We are excited to announce the upcoming launch of our Early Access Program (EAP) for Sophos Network Detection and Response (NDR). Starting this July, all XDR and MDR customers will have an exclusive opportunity to test the potent capabilities of Sophos NDR at no additional cost. If you are an existing XDR or MDR customer without an NDR license this EAP will allow you to trial the NDR features. For existing NDR customers joining the EAP will get you early access to features before they become generally available for with your existing NDR license.
What is Sophos NDR?
Initially rolled out for our Sophos Managed Detection and Response customers in late 2022, Sophos NDR brings a comprehensive approach to threat detection and response. By collecting and correlating an ever-growing volume and variety of network data, and leveraging advanced detection engines and machine learning algorithms, Sophos NDR efficiently identifies and addresses a wide range of evolving and newly emerging threats. The outcome is a quicker, more precise investigation into threat activities, offering an in-depth understanding of the entire attack path and its progression1.
Sophos NDR leverages a variety of detection engines including encrypted payload analytics, domain generation algorithms, deep packet inspection, session risk analytics, and device detection analytics. This comprehensive monitoring enables it to detect attacks that could otherwise go unnoticed1.
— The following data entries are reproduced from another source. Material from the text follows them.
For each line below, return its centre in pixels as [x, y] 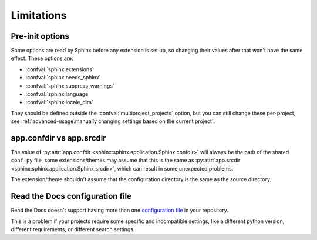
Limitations [39, 15]
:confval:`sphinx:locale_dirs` [59, 102]
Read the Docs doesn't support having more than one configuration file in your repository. [119, 210]
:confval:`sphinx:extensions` [60, 69]
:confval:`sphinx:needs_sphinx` [63, 78]
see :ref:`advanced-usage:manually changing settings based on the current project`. [113, 121]
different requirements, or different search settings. [73, 229]
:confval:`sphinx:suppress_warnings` [70, 86]
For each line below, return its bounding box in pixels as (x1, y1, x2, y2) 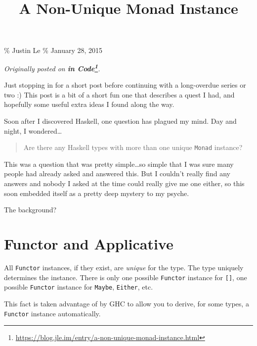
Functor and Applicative (4, 234, 173, 253)
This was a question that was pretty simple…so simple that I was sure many (4, 158, 234, 169)
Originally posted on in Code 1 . (4, 61, 100, 73)
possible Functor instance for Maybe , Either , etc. (4, 282, 153, 292)
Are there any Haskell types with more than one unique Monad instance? (23, 142, 243, 152)
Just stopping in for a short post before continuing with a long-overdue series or (4, 80, 246, 90)
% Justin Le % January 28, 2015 (4, 45, 103, 55)
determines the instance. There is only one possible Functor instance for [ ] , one (4, 272, 247, 282)
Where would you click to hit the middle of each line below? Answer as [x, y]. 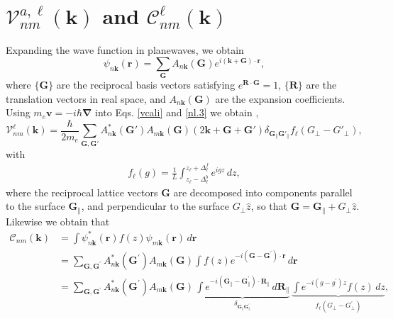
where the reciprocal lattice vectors [82, 192]
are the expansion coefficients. [280, 98]
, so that [269, 206]
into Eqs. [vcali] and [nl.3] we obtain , [177, 112]
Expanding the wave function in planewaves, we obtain [125, 50]
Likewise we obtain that [58, 221]
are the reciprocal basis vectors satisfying [146, 85]
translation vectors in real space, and [86, 98]

Sophos NDR is delivered as a virtual appliance that monitors all network traffic to identify suspicious network flows. Alerts are sent to the Sophos data lake and evaluated, and a corresponding risk score is assigned, automatically generating detections and cases for the threat response team to investigate and validate1.
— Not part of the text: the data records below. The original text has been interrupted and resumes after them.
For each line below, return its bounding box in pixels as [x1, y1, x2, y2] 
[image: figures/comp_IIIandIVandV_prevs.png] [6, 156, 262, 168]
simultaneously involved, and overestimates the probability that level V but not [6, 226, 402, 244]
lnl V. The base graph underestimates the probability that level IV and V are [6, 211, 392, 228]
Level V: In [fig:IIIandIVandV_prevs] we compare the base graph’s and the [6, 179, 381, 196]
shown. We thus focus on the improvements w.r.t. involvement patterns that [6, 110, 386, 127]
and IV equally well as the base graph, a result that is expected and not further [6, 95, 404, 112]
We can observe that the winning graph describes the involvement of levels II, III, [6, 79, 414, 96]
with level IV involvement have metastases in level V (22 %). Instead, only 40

Why is Sophos NDR Critical for Threat Detection?
Sophos NDR distinguishes itself through its robust network visibility and cutting-edge threat detection capabilities. Sophos NDR can identify communication with command-and-control servers and pinpoint known indicators of compromise in both encrypted and plain text traffic. Additionally, it can detect abnormal network traffic patterns that may suggest high-risk activity1.
Sophos NDR's ability to ingest and analyze network traffic directly from the wire, and combine this data with endpoint and other security data, leads to high confidence rates in alerts. This feature makes Sophos NDR a critical component of a modern cybersecurity strategy, enhancing your capacity to detect and respond to threats swiftly and efficiently1.
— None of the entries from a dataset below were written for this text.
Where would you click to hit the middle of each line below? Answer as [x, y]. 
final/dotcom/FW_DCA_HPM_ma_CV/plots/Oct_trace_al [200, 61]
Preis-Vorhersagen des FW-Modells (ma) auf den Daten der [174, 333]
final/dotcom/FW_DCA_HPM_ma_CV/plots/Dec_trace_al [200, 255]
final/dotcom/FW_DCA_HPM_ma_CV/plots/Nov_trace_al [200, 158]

What Does Participation in the EAP Provide?
Participating in the EAP enables you to deploy NDR sensors on either VMWare or MS Hyper-V platforms. Once deployed, the NDR sensor starts generating detection and network flow information, which is accessible via Central. In the event of a high-risk detection, the system automatically alerts the administrator and triggers an investigation. Participants will also have access to reports that can assist in monitoring unmanaged devices and tracking application usage by protocol across their network12.
We are devoted to continuously improving Sophos NDR throughout the EAP. Our plan includes adding a GUI management console for the NDR Sensor, updating the detections viewer, and introducing additional reports. Towards the end of the EAP, we are also thrilled to introduce dashboard widgets to facilitate graphical exploration of NDR detection and network activity data.
With the June update to Sophos NDR, we have added an additional machine learning model to detect the encrypted traffic pattern of suspect Pikabot communication. This detection capability is already deployed to the Sophos NDR sensors and no additional updates are required3.
Join Us Participation in the EAP provides a unique opportunity to contribute to the development of Sophos NDR. We invite you to join us on this journey from July to November 2023 and help make Sophos NDR an even more powerful tool in the fight against cyber threats.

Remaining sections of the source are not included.